Recently, Uber launched a new service in India that allows its ride-sharing and food delivery drivers to use their free time through the app to participate in data classification and information collection tasks. This news was posted by Megha Yethadka, Global Head of Uber AI Solutions, on LinkedIn, who stated that drivers may have idle time during their daily work or want to earn some extra income in the evening.
This new type of work includes reviewing photos, counting objects, classifying text, recording audio, and digitizing receipts, among other forms. Yethadka mentioned that these tasks will support Uber's global enterprise customers, helping them develop generative AI models or consumer applications.
Yethadka further said, "So far, these tasks have been completed by independent contractors outside the app.

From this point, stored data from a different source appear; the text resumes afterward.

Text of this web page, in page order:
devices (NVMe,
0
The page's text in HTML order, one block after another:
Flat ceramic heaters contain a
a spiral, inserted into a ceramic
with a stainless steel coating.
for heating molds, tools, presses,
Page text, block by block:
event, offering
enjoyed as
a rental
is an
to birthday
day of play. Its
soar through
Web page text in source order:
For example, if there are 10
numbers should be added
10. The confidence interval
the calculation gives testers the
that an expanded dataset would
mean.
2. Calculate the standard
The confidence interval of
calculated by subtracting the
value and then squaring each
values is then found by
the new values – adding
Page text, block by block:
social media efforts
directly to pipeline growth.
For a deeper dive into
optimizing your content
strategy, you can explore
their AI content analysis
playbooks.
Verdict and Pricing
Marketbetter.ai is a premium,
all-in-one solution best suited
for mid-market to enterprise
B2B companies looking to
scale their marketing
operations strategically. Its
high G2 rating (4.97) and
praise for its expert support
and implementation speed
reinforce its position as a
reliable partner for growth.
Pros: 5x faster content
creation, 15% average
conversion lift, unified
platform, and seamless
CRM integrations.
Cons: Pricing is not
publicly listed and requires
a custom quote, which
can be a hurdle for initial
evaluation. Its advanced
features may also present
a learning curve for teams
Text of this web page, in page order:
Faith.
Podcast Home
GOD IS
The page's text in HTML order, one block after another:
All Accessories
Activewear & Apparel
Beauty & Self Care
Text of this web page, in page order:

The initial results are very promising, and we look forward to expanding this service further." In the video she posted, she mentioned that this service could be rolled out globally.
Prabhjeet Singh, President of Uber India and South Asia, said that these new tasks have already been launched in 12 cities, and "tens of thousands of drivers" have started participating in what Uber calls "digital tasks."

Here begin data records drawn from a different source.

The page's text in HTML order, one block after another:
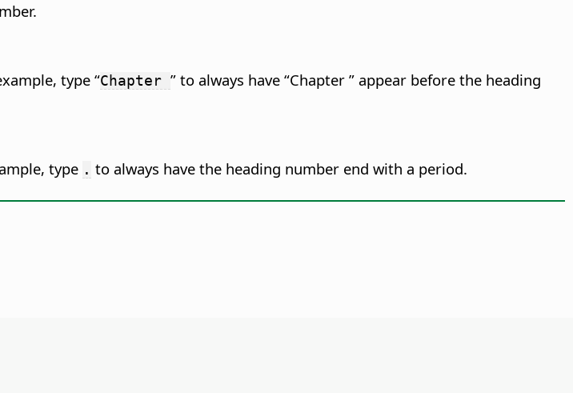
type “Chapter ” to always have “Chapter ” appear before the heading
type . to always have the heading number end with a period.
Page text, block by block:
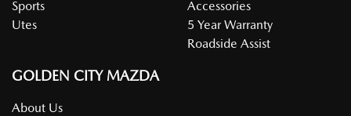
Sports
Utes
Accessories
5 Year Warranty
Roadside Assist
GOLDEN CITY MAZDA
About Us
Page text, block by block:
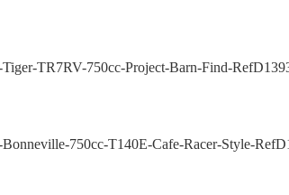
TR7RV-750cc-Project-Barn-Find-
750cc-T140E-Cafe-Racer-Style-
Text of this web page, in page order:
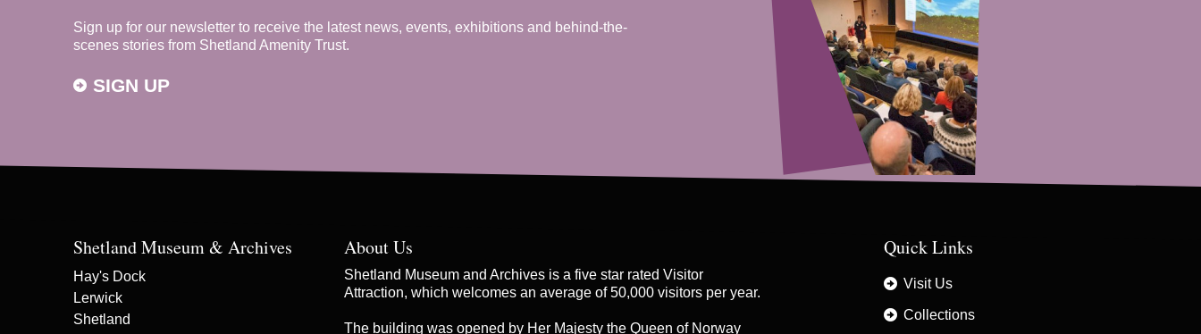
Sign up for our newsletter to receive the latest news, events, exhibitions and behind-the-
scenes stories from Shetland Amenity Trust.
SIGN UP
Shetland Museum & Archives
Hay's Dock
Lerwick
Shetland
About Us
Shetland Museum and Archives is a five star rated Visitor
Attraction, which welcomes an average of 50,000 visitors per year.
The building was opened by Her Majesty the Queen of Norway
Quick Links
Visit Us
Collections
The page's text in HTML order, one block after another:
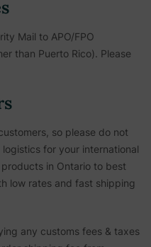
Mail to APO/FPO
than Puerto Rico). Please
so please do not
for your international
in Ontario to best
low rates and fast shipping
any customs fees & taxes
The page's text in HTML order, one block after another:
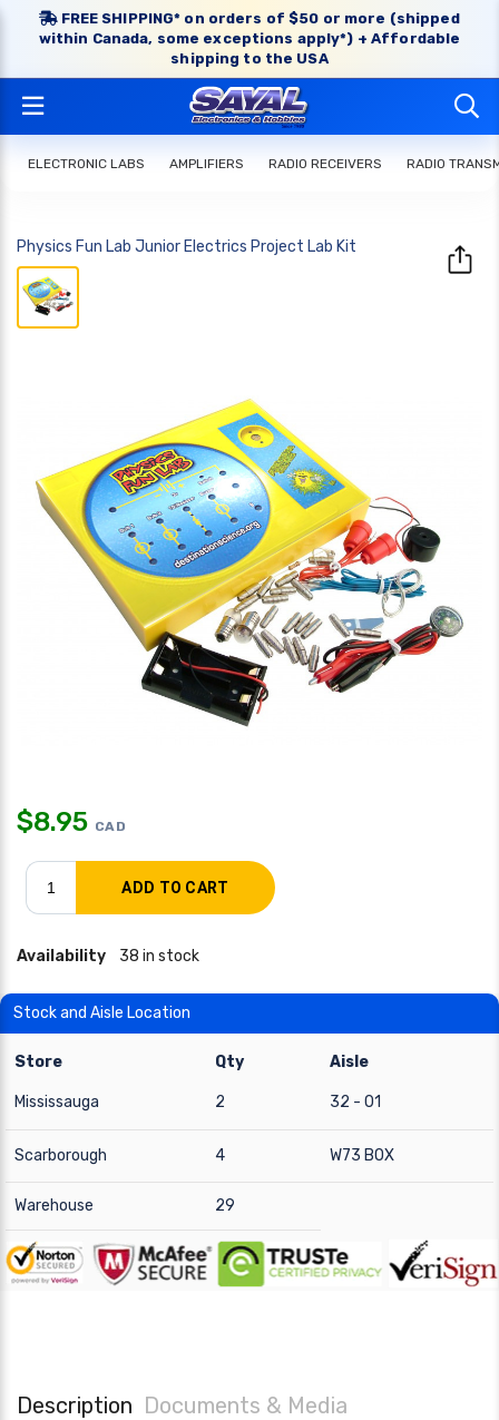
FREE SHIPPING* on orders of $50 or more (shipped
within Canada, some exceptions apply*) + Affordable
shipping to the USA
ELECTRONIC LABS AMPLIFIERS RADIO RECEIVERS RADIO
Physics Fun Lab Junior Electrics Project Lab Kit
$8.95 CAD
Availability 38 in stock
Stock and Aisle Location
Store Qty Aisle
Mississauga 2 32 - 01
Scarborough 4 W73 BOX
Warehouse 29
Description Documents & Media
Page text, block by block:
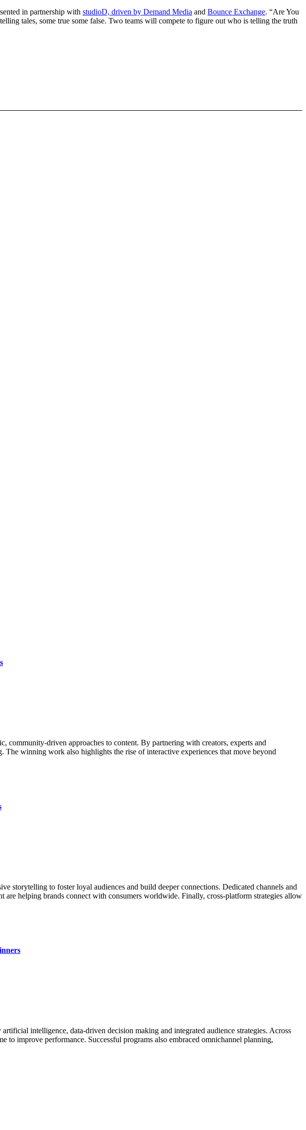
in partnership with studioD, driven by Demand Media and Bounce Exchange. “Are You
tales, some true some false. Two teams will compete to figure out who is telling the truth
community-driven approaches to content. By partnering with creators, experts and
winning work also highlights the rise of interactive experiences that move beyond
storytelling to foster loyal audiences and build deeper connections. Dedicated channels and
are helping brands connect with consumers worldwide. Finally, cross-platform strategies allow
intelligence, data-driven decision making and integrated audience strategies. Across
to improve performance. Successful programs also embraced omnichannel planning,
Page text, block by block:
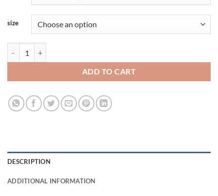
size
ADD TO CART
DESCRIPTION
ADDITIONAL INFORMATION

Dara Khosrowshahi, CEO of Uber, mentioned in the August earnings call that the launch of digital tasks is because Uber has the core capability to assign tasks to global earners. "You will see a different type of earner, who will work on exciting AI developments around the world," Khosrowshahi said.
In addition, Uber also announced on the same day that they are operating a 350PB (petabyte) data lake and developing a tool called "HiveSync" to protect this data. The Uber Engineering team's announcement explained that previously, Uber's data infrastructure ran between two data center regions to ensure redundancy, but this made the second region not actually used while running, resulting in unnecessary costs.

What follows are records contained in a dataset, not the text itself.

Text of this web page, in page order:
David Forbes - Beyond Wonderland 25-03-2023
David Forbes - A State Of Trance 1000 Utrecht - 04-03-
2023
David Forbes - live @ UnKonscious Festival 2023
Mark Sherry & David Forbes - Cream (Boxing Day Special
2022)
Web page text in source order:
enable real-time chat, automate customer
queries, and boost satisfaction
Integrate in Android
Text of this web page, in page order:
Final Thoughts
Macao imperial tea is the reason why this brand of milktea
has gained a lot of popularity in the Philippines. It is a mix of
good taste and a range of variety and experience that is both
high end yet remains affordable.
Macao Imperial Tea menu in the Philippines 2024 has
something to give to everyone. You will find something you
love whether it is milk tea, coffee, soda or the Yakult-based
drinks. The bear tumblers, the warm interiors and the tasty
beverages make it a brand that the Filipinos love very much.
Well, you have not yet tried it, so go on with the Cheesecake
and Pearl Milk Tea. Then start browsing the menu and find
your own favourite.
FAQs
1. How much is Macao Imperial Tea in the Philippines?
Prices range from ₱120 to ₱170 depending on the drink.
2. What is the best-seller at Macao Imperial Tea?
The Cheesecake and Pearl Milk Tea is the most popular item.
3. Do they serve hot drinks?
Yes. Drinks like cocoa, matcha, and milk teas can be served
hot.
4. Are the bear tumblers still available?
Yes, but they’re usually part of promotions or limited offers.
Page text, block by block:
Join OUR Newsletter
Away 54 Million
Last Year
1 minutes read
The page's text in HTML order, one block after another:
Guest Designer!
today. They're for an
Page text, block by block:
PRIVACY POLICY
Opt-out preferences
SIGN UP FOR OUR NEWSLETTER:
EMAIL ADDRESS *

Therefore, Uber launched the "Single Region Computing" (SRC) program, running all batch computing tasks within a single region and then replicating the data to the second region using HiveSync. HiveSync was developed by Uber starting in 2016 and now manages about 300PB of data stored in 800,000 Hive tables, replicating 8PB of data per day.
Uber said they plan to open source this replication service and continue developing new features to meet growing demands for scalability and low latency. HiveSync also plays an important role in Uber's process of migrating its batch data analytics and machine learning training systems to Google Cloud.
Key Points:
🌟 Uber launches a new driver data classification task in India, helping the development of AI models.
👥 Tens of thousands of drivers have already participated in this "digital task," available in 12 cities.
💾 Uber also released a 350PB data lake and introduced the data protection tool HiveSync.